**Recorded data:**
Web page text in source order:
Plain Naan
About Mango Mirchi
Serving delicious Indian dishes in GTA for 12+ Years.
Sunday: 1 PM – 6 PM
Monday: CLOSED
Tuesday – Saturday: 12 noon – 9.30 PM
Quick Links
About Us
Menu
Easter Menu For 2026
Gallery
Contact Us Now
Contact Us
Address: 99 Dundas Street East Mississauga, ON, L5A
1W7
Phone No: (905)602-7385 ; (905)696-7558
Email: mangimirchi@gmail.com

**What the exercise asks:** Each entry shown above should be copied out exactly.

**Task answer:**
Web page text in source order:
Plain Naan
About Mango Mirchi
Serving delicious Indian dishes in GTA for 12+ Years.
Sunday: 1 PM – 6 PM
Monday: CLOSED
Tuesday – Saturday: 12 noon – 9.30 PM
Quick Links
About Us
Menu
Easter Menu For 2026
Gallery
Contact Us Now
Contact Us
Address: 99 Dundas Street East Mississauga, ON, L5A
1W7
Phone No: (905)602-7385 ; (905)696-7558
Email: mangimirchi@gmail.com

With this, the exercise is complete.